B08 — ICA / NMF

This framework asks: can weight matrices be decomposed into statistically independent or non-negative components that correspond to interpretable circuit elements?

While SVD provides the optimal rank-k approximation, its components are constrained to be orthogonal — a mathematical convenience that may not match the actual structure of learned computations. Independent Component Analysis (ICA) relaxes orthogonality to find statistically independent sources, while Non-negative Matrix Factorization (NMF) constrains components to be non-negative, producing parts-based decompositions. Both methods can reveal interpretable structure that SVD misses, particularly when the true computational primitives are non-orthogonal or sparse.

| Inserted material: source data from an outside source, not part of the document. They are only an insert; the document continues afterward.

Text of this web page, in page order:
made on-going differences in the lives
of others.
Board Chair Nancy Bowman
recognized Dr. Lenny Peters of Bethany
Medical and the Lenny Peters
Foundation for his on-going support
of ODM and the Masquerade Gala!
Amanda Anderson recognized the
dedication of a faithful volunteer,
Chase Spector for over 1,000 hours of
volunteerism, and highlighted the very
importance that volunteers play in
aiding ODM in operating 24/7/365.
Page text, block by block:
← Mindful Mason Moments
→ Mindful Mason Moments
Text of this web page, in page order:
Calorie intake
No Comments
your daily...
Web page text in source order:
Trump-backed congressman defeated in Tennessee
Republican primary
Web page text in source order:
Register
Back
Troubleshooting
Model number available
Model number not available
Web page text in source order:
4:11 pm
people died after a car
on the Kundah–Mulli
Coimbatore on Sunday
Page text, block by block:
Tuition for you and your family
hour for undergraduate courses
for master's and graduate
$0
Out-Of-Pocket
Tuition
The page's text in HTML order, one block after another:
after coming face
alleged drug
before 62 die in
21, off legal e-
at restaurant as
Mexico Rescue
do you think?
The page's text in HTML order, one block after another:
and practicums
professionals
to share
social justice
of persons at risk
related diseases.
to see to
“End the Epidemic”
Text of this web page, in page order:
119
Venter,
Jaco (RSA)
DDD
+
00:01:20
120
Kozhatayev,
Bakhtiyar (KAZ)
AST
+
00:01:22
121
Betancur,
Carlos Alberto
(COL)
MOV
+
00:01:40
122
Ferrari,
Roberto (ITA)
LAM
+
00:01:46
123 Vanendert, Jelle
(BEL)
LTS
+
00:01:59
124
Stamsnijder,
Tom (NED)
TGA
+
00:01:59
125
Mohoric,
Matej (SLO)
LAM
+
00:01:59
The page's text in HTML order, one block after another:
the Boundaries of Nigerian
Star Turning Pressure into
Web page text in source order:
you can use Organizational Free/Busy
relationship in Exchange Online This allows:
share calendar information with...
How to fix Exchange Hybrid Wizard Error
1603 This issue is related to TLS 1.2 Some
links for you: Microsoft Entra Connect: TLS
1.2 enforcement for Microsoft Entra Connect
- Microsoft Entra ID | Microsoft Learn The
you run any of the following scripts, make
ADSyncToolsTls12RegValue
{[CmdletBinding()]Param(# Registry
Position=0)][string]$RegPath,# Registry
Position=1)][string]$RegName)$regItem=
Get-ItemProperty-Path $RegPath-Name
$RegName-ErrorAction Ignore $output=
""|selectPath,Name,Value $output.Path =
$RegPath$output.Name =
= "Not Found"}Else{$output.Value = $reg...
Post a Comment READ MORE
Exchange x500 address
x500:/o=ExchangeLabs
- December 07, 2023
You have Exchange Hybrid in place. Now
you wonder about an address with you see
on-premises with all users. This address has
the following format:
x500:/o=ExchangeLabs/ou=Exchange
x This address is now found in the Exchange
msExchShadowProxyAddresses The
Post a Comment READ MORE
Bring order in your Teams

These methods provide an alternative structural vocabulary for circuit description. If ICA or NMF components align with causally identified circuit elements, this provides evidence that the circuit decomposition reflects genuine statistical structure in the weights rather than being an artifact of the analysis method chosen.

Theoretical grounding

Source	Year	Key contribution
Hyvarinen & Oja, “Independent Component Analysis”	2000	ICA foundations — maximizing non-Gaussianity for source separation
Lee & Seung, “Learning the parts of objects by NMF”	1999	NMF produces parts-based, interpretable decompositions
Elhage et al., “Toy Models of Superposition”	2022	Non-orthogonal feature packing motivates beyond-SVD methods
Sharkey et al., arXiv 2312.09528	2023	Sparse probing and non-orthogonal directions in transformers
Bricken et al., “Towards Monosemanticity”	2023	Learned dictionaries (SAEs) as an alternative to ICA/NMF

Core concept

Given a weight matrix ( W \in \mathbb{R}^{m \times n} ), ICA models it as a mixing of independent sources:

[ W = A S ]

where ( S \in \mathbb{R}^{k \times n} ) contains ( k ) statistically independent source components and ( A \in \mathbb{R}^{m \times k} ) is the mixing matrix. Independence is measured via non-Gaussianity (kurtosis or negentropy). Each row of ( S ) is a candidate “computational primitive.”

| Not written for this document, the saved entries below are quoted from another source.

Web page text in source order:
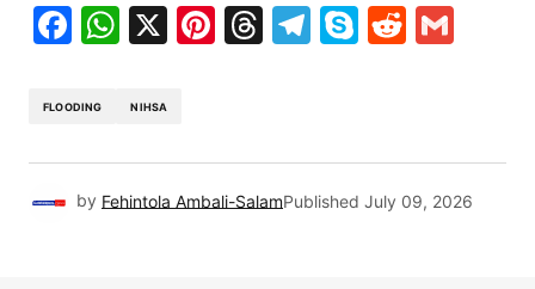
Facebook
WhatsApp
X Pinterest
Threads
Telegram
SkypeReddit
FLOODING NIHSA
by Fehintola Ambali-SalamPublished July 09, 2026
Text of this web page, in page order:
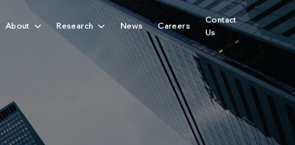
About Research News Careers
Contact
Us
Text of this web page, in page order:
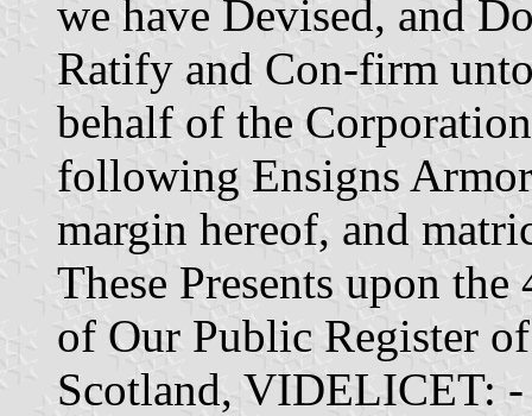
we have Devised, and
Ratify and Con-firm
behalf of the
following Ensigns
margin hereof, and
These Presents upon
of Our Public Register
Scotland, VIDELICET: -
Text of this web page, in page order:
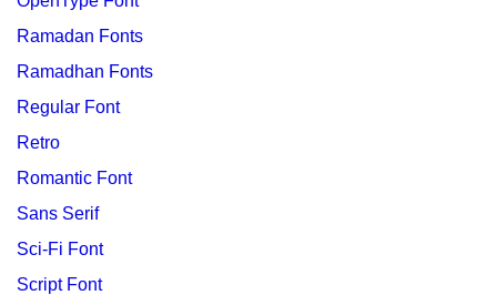
Ramadan Fonts
Ramadhan Fonts
Regular Font
Retro
Romantic Font
Sans Serif
Sci-Fi Font
Script Font
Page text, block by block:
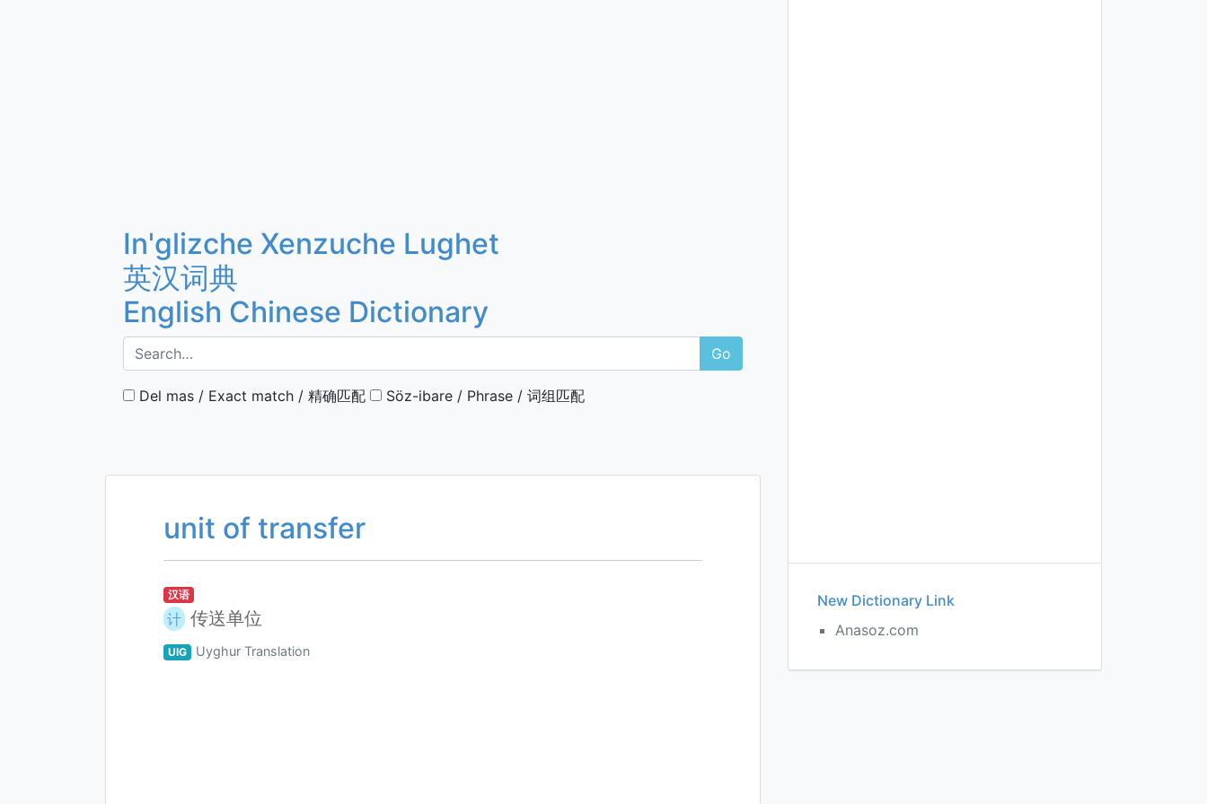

NMF instead requires non-negativity:

[ W \approx W_{\text{basis}} H, \quad W_{\text{basis}} \geq 0, ; H \geq 0 ]

This constraint produces parts-based decompositions — each component represents an additive contribution rather than a cancellation pattern. For weight matrices with non-negative structure (e.g., after ReLU in MLPs), NMF components often correspond to interpretable feature detectors.

Both methods trade optimality (SVD is the best L2 approximation) for interpretability (components may better match the true generative structure of the learned computation).

Instruments under B08

Theoretical Framework

ICA and NMF applied to transformer weight matrices remain a theoretical instrument in this framework. No dedicated script implements these decompositions end-to-end, but the mathematical framework motivates comparing:

ICA of W_OV — do independent components correspond to distinct semantic operations (copy, suppress, transform)?
NMF of absolute W_OV — do non-negative parts correspond to feature-level circuit primitives?
Comparison to SAE features — do ICA/NMF components recover the same structure as trained sparse autoencoders?

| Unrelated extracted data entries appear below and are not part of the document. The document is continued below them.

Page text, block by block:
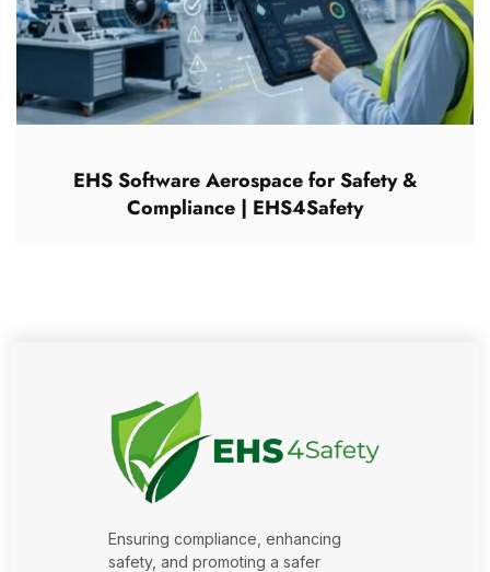
EHS Software Aerospace for Safety &
Compliance | EHS4Safety
Ensuring compliance, enhancing
safety, and promoting a safer
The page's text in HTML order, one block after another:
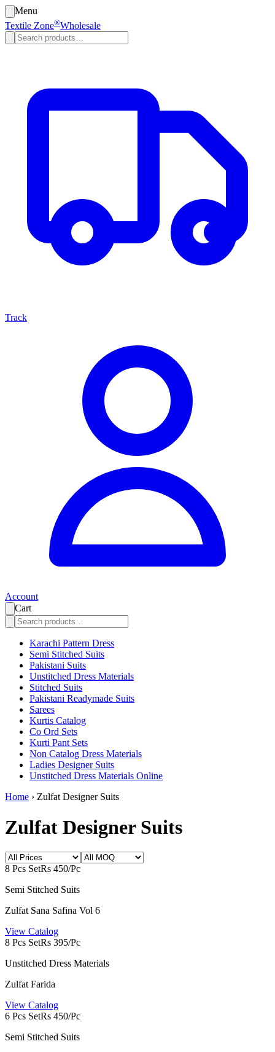
Menu
Textile Zone®Wholesale
Track
Account
Cart
Karachi Pattern Dress
Semi Stitched Suits
Pakistani Suits
Unstitched Dress Materials
Stitched Suits
Pakistani Readymade Suits
Sarees
Kurtis Catalog
Co Ord Sets
Kurti Pant Sets
Non Catalog Dress Materials
Ladies Designer Suits
Unstitched Dress Materials Online
Home › Zulfat Designer Suits
Zulfat Designer Suits
8 Pcs SetRs 450/Pc
Semi Stitched Suits
Zulfat Sana Safina Vol 6
View Catalog
8 Pcs SetRs 395/Pc
Unstitched Dress Materials
Zulfat Farida
View Catalog
6 Pcs SetRs 450/Pc
Semi Stitched Suits

What it establishes: Whether the weight matrix has non-orthogonal interpretable structure beyond what SVD reveals.

What it does not establish: Causal relevance — interpretable decomposition does not imply causal importance.

Reading the scores

Pattern	What it means
ICA components align with SAE features	Weight structure has genuinely independent computational primitives
NMF produces sparse, interpretable parts	Additive parts-based computation — each component has a clear role
ICA/NMF fail to improve over SVD	Orthogonal decomposition is sufficient — computation is low-rank rather than superposed
Many ICA components needed	High-dimensional independent structure — possible superposition
Few NMF components with high reconstruction	Weight matrix has simple non-negative factorization — clean circuit

Connection to other frameworks

ICA/NMF sit between B01 (SVD, which they generalize) and B07 (polysemanticity, which they attempt to resolve). If B07 identifies polysemantic components, ICA/NMF can potentially decompose them into monosemantic sources. The learned dictionary approach (SAEs) from the broader MI literature can be viewed as a nonlinear generalization of NMF with sparsity constraints. B09 (weight classifier) provides an alternative path: rather than decomposing weights, it directly classifies weight patterns as belonging to known circuit motifs.